Seth Barrett

Daily Blog Post: December 28th, 2022

December 28th, 2022

Using C# and Regular Expressions for Data Analysis in My Vault Research Project
C# Regular Expression Language

I've recently been using C#'s regular expression language for my Vault research project, specifically for finding Android permissions data and Java encryption and security package imports within the java files of decompiled apks from the aptoide store.

One of the main benefits of using regular expressions is the ability to easily search through large amounts of data and pull out specific patterns or groups of characters. In this case, I'm using the regex function to search through all the files within each directory related to each decompiled application and find instances of "java.security." or "javax.crypto.".

To do this, I'm using the following piece of C# code: Regex packEx = new Regex(@"(java.security.\w*|javax.crypto.\w*)"); The use of grouping in this regular expression is essential for finding these specific patterns within the data. By using the parentheses, we are able to group together the "java.security." and "javax.crypto." patterns, and the use of the pipe symbol (|) allows us to search for either of these patterns. The \w* characters at the end of each group allow for any combination of alphanumeric characters to follow these patterns.

In addition to searching for Java packages, I have also been using regular expressions to find instances of Android permission usage in the files. To do this, I am using the following regular expression: @"([\w])([^(]{[^{](android.permission.[A-Z_])"

This regular expression searches for any instance of "android.permission." followed by one or more capitalized and underscore-separated characters. The use of the square brackets, parentheses, and curly braces allows for the search to be specific to the use of Android permissions within the code and to capture the method and class names that the permission usage is found in.

Compiling the regular expression before using it in loops is also an important consideration for efficiency. When a regular expression is compiled, it is converted into an optimized form that is faster to execute. This is especially important when running the regex function on a large number of files within a loop.

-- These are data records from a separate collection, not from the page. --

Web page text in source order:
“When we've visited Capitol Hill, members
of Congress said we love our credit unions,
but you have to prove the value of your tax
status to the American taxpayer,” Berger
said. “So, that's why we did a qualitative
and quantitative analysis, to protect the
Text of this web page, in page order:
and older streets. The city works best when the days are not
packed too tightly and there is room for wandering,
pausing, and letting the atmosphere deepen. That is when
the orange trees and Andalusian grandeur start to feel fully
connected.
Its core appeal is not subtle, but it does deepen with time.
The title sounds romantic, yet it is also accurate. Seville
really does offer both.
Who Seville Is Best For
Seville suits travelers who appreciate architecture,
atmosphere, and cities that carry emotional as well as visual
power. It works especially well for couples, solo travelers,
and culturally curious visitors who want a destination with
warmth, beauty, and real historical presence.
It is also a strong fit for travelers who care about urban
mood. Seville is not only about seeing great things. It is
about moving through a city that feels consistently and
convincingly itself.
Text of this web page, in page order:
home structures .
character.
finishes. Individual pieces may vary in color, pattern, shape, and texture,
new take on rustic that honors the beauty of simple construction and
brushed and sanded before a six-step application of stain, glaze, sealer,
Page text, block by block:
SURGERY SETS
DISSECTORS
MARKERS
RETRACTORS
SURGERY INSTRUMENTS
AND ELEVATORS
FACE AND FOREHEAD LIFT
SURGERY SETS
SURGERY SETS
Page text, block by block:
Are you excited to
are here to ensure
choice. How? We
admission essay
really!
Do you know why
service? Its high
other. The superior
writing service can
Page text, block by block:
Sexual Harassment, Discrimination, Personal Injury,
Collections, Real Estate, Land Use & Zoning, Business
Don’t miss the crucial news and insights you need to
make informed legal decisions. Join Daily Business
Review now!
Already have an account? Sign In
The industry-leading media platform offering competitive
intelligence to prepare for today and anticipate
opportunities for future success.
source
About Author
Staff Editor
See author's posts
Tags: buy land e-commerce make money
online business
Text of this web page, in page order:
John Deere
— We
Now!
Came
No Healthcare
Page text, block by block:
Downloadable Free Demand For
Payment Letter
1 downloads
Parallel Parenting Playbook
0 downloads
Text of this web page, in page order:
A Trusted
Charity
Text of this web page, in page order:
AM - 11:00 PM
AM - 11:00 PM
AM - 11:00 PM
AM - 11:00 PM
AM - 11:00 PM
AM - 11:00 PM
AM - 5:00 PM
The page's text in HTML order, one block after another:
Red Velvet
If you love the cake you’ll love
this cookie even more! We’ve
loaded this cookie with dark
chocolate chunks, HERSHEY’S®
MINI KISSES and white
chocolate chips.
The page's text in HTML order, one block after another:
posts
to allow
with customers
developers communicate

As an undergraduate, I had the opportunity to learn C# with Dr. Dowell, and I have continued to enjoy using this language in my research and professional endeavors. In my recent work on the Vault project, I found C#'s regular expression language and the ability to walk through file trees recursively to be particularly useful tools.

While using C# on a Mac has presented some challenges, such as the lack of a fully-featured visual studio edition, I have found that the benefits of using this language far outweigh any difficulties. I am grateful for the opportunity to have learned C# during my undergraduate studies, and I continue to enjoy using it in my work.